Ser parte de la oferta de contenidos desde la dirección de una agencia que se dedica a ellos, que se enfrasca en propuestas que tratan de responder a las necesidades de comunicación de sus clientes, parece no dejar tiempo para hacer una pausa, sopesar y luego publicar. Es ahí donde trato de jugar el papel de quien se pregunta por qué, para qué y de qué sirven las propuestas que se presentan.
Últimamente la reflexión embarga buena parte del trabajo que realizo, es una manía que imagino surge de la responsabilidad que siempre he sentido al influenciar con discursos creados para públicos que (no tan expectantes, pero sí consumidores) se encuentran con las ideas que nacen de objetivos, reuniones, búsquedas e investigaciones que se alojan en una gran cantidad de información.
Sin embargo tratar de descifrar lo que hay tras un Me gusta, un Compartir, o un Comentario, pasó de ser un logro a ser una inquietud frente a qué tan consciente se es de esas acciones, o si por el contrario, atañen más bien a ciertos vicios que vienen con la hora en que se consume el contenido, el estado de ánimo, el día de la semana o el tedio que se vive ese día.
Insisto en el ruido generado por una cantidad de información que nos convierte en marcas ambulantes, que lidian con audiencias, se somete a la crítica y se desvela por sobresalir.

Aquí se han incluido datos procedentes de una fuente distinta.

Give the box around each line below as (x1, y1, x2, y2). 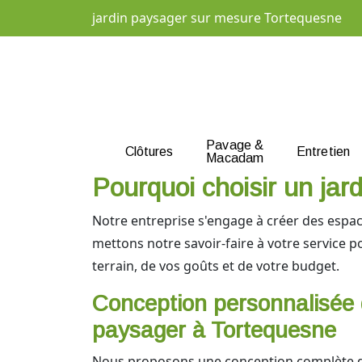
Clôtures (124, 144, 174, 158)
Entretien (297, 144, 351, 158)
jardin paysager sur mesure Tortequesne (92, 9, 342, 27)
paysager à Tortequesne (92, 318, 336, 343)
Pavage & (206, 137, 264, 152)
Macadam (206, 150, 264, 165)
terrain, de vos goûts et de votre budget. (92, 257, 339, 275)
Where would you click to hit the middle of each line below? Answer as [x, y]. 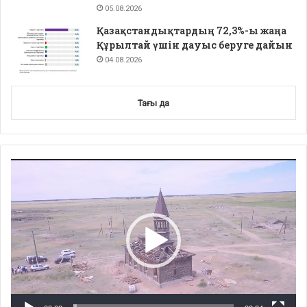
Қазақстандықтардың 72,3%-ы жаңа [192, 31]
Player [22, 180]
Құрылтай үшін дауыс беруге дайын [195, 45]
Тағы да [153, 103]
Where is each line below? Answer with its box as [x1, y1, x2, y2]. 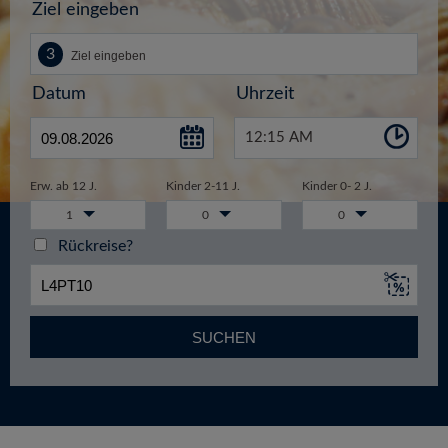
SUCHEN [192, 328, 256, 346]
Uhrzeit [236, 85, 294, 104]
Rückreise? [50, 238, 133, 255]
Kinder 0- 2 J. [301, 180, 372, 193]
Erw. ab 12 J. [30, 180, 97, 193]
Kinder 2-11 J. [165, 180, 240, 193]
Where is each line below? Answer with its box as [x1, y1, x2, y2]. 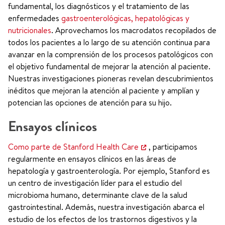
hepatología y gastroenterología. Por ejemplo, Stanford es [8, 165, 210, 176]
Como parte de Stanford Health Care [8, 141, 139, 152]
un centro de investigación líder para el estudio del [8, 177, 182, 188]
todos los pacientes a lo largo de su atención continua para [8, 37, 210, 48]
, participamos [149, 141, 197, 152]
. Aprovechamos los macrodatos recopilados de [51, 25, 216, 36]
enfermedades [8, 13, 61, 24]
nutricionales [8, 25, 51, 36]
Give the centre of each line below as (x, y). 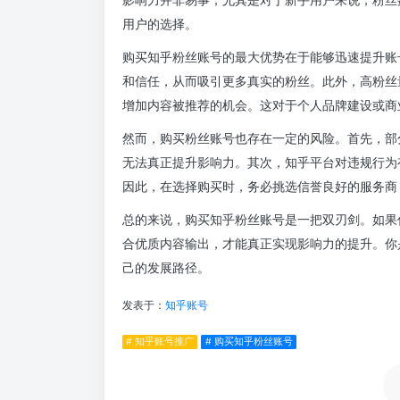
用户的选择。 (160, 24)
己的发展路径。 (166, 267)
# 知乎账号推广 (160, 342)
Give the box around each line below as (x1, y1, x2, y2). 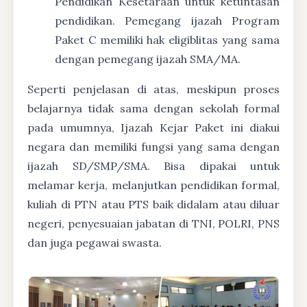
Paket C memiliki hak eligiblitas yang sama (55, 33, 280, 47)
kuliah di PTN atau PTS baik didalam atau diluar (27, 197, 280, 212)
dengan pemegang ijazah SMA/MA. (55, 52, 241, 66)
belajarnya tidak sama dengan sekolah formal (27, 101, 280, 116)
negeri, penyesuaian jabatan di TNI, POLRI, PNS (27, 217, 280, 231)
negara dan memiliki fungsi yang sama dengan (27, 140, 280, 154)
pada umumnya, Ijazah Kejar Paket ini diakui (27, 121, 280, 135)
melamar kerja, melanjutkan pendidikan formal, (27, 178, 280, 193)
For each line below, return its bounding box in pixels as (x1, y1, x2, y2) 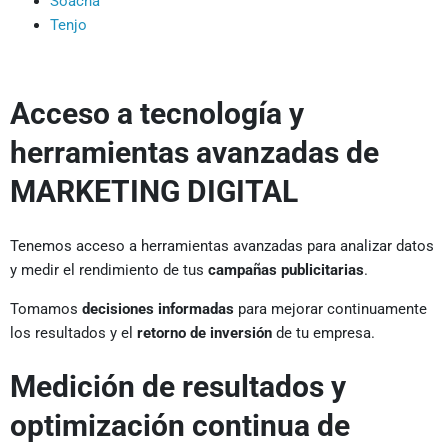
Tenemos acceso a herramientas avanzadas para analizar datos (10, 236, 434, 255)
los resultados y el (10, 323, 137, 342)
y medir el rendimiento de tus (10, 260, 208, 279)
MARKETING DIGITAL (10, 174, 298, 210)
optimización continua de (10, 408, 350, 444)
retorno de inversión (137, 323, 272, 342)
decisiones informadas (82, 299, 234, 318)
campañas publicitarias (208, 260, 364, 279)
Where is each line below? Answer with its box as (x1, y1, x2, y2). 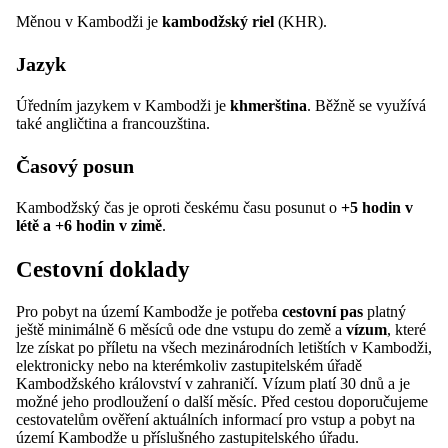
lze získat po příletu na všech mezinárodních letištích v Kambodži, (16, 338, 432, 356)
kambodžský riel (162, 13, 274, 31)
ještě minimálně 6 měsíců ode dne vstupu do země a (16, 320, 346, 338)
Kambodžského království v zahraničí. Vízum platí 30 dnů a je (16, 374, 410, 392)
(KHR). (274, 13, 327, 31)
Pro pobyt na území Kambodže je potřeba (16, 302, 282, 320)
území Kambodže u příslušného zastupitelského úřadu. (16, 428, 359, 446)
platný (363, 302, 406, 320)
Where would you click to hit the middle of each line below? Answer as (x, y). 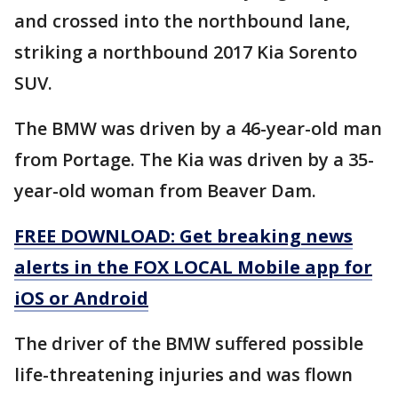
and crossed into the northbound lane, (182, 21)
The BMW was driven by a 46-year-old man (198, 129)
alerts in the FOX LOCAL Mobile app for (193, 267)
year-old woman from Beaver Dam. (167, 191)
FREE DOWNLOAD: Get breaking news (183, 236)
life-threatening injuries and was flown (183, 375)
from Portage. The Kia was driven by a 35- (194, 160)
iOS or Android (81, 298)
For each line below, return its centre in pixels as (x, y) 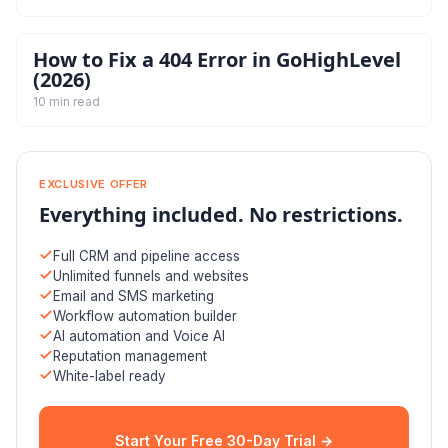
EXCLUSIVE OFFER (93, 183)
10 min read (66, 101)
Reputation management (130, 355)
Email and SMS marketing (133, 295)
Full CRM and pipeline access (146, 255)
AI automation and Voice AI (139, 335)
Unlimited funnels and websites (151, 275)
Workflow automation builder (145, 315)
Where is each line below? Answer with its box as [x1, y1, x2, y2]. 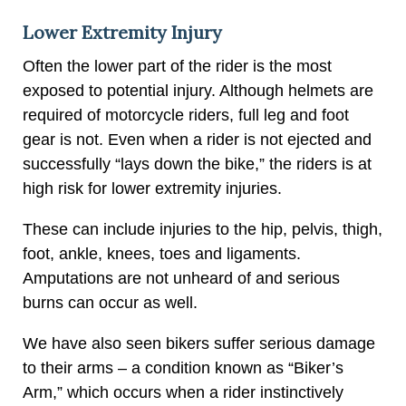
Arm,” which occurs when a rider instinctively [23, 382, 343, 401]
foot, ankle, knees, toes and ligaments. [23, 244, 301, 263]
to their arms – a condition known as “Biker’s [23, 358, 343, 377]
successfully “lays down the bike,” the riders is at [23, 154, 372, 173]
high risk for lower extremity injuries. [23, 179, 282, 198]
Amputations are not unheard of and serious [23, 268, 340, 287]
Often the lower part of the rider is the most [23, 56, 332, 75]
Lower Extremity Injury [23, 20, 222, 43]
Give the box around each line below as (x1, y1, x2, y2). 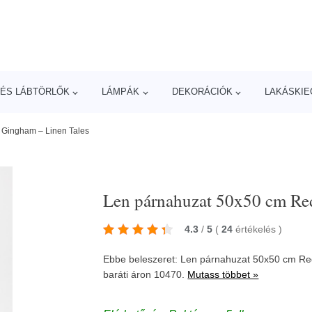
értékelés (235, 224, 279, 235)
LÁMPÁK (102, 86, 140, 97)
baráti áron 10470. (103, 269, 188, 280)
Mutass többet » (187, 269, 259, 280)
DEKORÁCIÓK (171, 86, 233, 97)
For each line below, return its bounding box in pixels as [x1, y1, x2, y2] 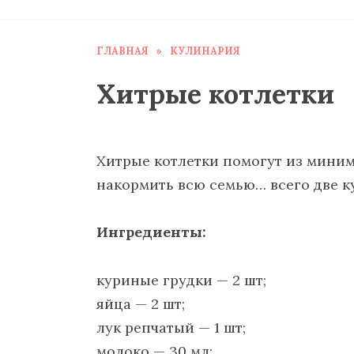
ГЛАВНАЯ [96, 44, 149, 57]
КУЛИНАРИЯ [170, 44, 240, 57]
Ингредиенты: [96, 223, 206, 242]
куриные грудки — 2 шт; [96, 270, 266, 289]
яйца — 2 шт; [96, 294, 185, 313]
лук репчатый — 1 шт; [96, 318, 246, 337]
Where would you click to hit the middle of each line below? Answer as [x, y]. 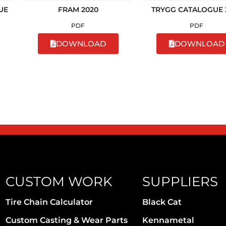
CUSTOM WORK [59, 182]
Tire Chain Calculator [49, 202]
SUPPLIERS [180, 182]
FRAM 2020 [78, 9]
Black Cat [162, 202]
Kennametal [168, 220]
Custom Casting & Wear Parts [67, 220]
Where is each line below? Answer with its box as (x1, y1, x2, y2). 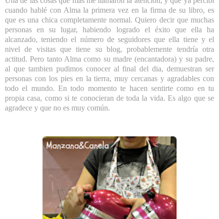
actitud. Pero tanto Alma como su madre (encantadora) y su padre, (5, 54, 214, 63)
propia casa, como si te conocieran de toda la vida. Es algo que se (5, 93, 214, 102)
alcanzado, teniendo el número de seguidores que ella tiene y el (5, 35, 214, 44)
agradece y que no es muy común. (5, 103, 110, 112)
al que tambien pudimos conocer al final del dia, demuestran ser (5, 64, 214, 73)
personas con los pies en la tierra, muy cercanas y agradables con (5, 74, 214, 83)
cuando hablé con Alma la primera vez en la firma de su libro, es (5, 5, 214, 14)
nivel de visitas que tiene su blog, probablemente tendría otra (5, 44, 214, 53)
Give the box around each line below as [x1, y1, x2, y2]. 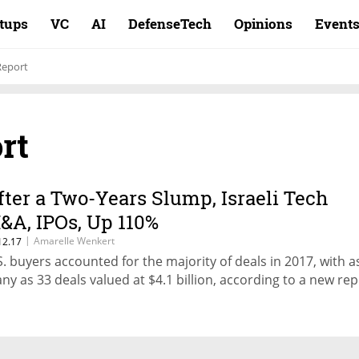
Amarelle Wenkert [34, 234, 115, 248]
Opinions [234, 14, 292, 33]
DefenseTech [128, 14, 212, 33]
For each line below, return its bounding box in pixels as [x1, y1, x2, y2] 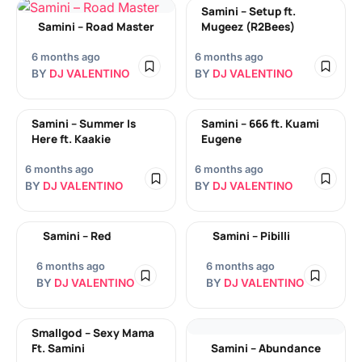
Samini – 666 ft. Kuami [201, 116, 319, 131]
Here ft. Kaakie [32, 132, 111, 146]
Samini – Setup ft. [201, 4, 296, 19]
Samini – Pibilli [212, 229, 290, 243]
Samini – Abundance [211, 341, 321, 356]
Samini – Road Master [38, 19, 154, 34]
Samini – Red [42, 229, 112, 243]
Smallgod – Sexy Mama [32, 326, 154, 340]
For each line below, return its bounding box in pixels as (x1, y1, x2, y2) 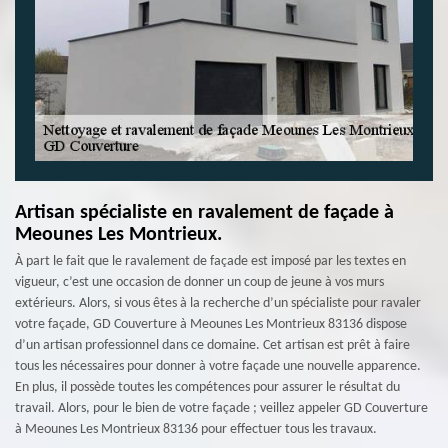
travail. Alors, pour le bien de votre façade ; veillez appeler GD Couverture (15, 401, 428, 416)
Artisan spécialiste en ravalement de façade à (15, 203, 394, 223)
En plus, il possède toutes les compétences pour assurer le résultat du (15, 380, 400, 395)
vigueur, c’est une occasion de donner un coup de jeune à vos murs (15, 275, 384, 290)
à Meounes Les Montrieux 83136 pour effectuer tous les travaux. (15, 422, 377, 437)
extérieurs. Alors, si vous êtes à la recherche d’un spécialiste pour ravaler (15, 296, 421, 311)
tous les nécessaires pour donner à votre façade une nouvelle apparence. (15, 359, 421, 374)
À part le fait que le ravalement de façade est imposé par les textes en (15, 254, 406, 269)
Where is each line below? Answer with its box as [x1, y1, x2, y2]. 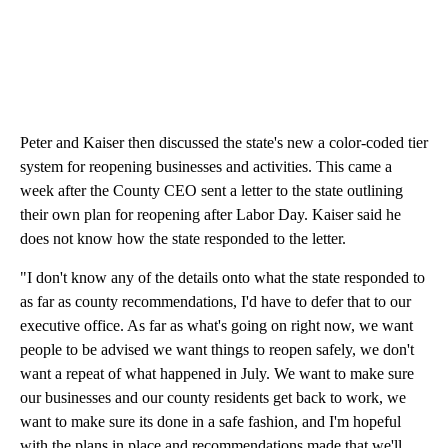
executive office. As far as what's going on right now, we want [20, 317, 413, 335]
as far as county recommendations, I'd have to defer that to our [20, 293, 411, 311]
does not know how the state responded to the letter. [20, 230, 346, 248]
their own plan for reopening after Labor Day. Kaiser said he [20, 206, 401, 224]
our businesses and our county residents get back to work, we [20, 389, 406, 407]
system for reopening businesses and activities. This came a [20, 158, 392, 176]
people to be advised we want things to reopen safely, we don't [20, 341, 414, 359]
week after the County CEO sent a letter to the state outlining [20, 182, 403, 200]
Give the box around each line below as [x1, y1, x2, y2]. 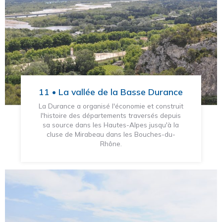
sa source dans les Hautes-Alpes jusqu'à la [43, 120, 179, 129]
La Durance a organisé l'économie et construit [38, 101, 183, 110]
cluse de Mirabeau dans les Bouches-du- [46, 129, 175, 138]
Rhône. [100, 139, 122, 148]
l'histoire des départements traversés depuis [41, 111, 181, 119]
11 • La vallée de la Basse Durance [39, 86, 183, 98]
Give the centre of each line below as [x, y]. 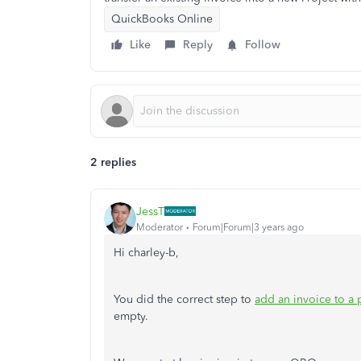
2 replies [113, 162]
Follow [263, 45]
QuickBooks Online [162, 19]
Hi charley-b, [146, 253]
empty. [131, 316]
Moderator [160, 227]
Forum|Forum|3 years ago [248, 227]
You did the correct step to [184, 299]
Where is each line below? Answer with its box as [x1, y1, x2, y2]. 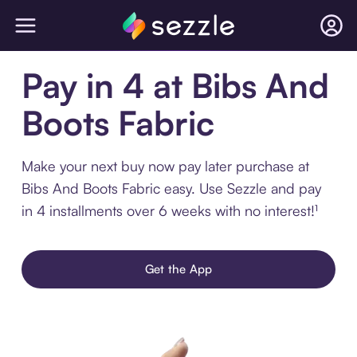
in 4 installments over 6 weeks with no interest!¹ [21, 202, 318, 219]
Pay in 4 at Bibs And [21, 65, 329, 106]
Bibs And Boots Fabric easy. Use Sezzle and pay [21, 179, 321, 197]
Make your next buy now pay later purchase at [21, 157, 309, 175]
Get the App [144, 261, 213, 277]

En enero hablaba sobre el formato estrella para este 2018, pero también llamaba la atención sobre el factor tiempo, ese que cada vez toma unas dimensiones menos efectivas y que parece aludir a una suma de cansancios, a una especie de grito desesperado por una pausa, pero que igual se llena de contenidos que no dan permiso al silencio.
Y resulta que este suele ser relacionado con el aburrimiento, que en tiempos modernos, es algo así como no contar con conexión a internet, no tener el celular con carga o a hacer una fila eterna en el banco.
Es así como me empiezo a sorprender con la búsqueda de silencios, casi como terapia, casi como método para salirme de la caja de notificaciones, observar las conductas, sorprenderme (casi que asustarme) y regresar para proponer contenidos que por lo menos obliguen a detenerse en el mensaje, generar una reacción que no sea instantánea sino que se guarde para más tarde, así la cita no se cumpla del todo.
Y resulta que después de un tiempo busco el aburrimiento, lo busco en el silencio, en la espera por el café sin mirar el celular, en la caminata a la oficina, en el viaje en taxi que se limita a hablar del clima con el conductor y al ¨loleo¨por la ventana. A tomar notas (sí, regresé al papel y al lápiz) para escribir ideas que van llegando por una frase que se cruza en el camino o una escena que me obliga a apartar la mirada del piso.
Lo paradójico de esto es que la nueva conducta sale del ruido mismo, de autores que se me aparecieron por algunas ventanas, post de Facebook, tweets y búsquedas de Google. Primero fue Carl Newport y su libro Enfócate. Llegó Bauman para hablarme de la Modernidad Líquida y se me aparece Byung-Chul Hancon con La sociedad del cansancio.
Y debo confesar que la reflexión de este último escritor, en torno a ser nuestros propios verdugos, cobijados por el discurso del ¨do it¨ o el ¨we can¨que nos da esa sensación de libertad, al tomar las riendas de nuestro propio destino (¿les suena a algunos nombres de tableros de Pinterest, cuentas de Instagram y páginas de Facebook?) hace que no haya límite para el agotamiento, precisamente porque es una lucha personal, ya no hay otro contra quién rebelarse; lo que hace de la depresión, el suicidio y el déficit de atención, algunas de las enfermedades que priman en el actual siglo. ¿Cómo entonces no preguntarse por la responsabilidad frente a la generación de tanto ruido?
Por eso creo que tenemos derecho al silencio, a oír a los clientes inmersos en esa ola de necesidades para llamar la atención, pero siendo responsables, o mejor conscientes del efecto que de una u otra manera tiene el aportar a que nadie se detenga a escucharse a sí mismo.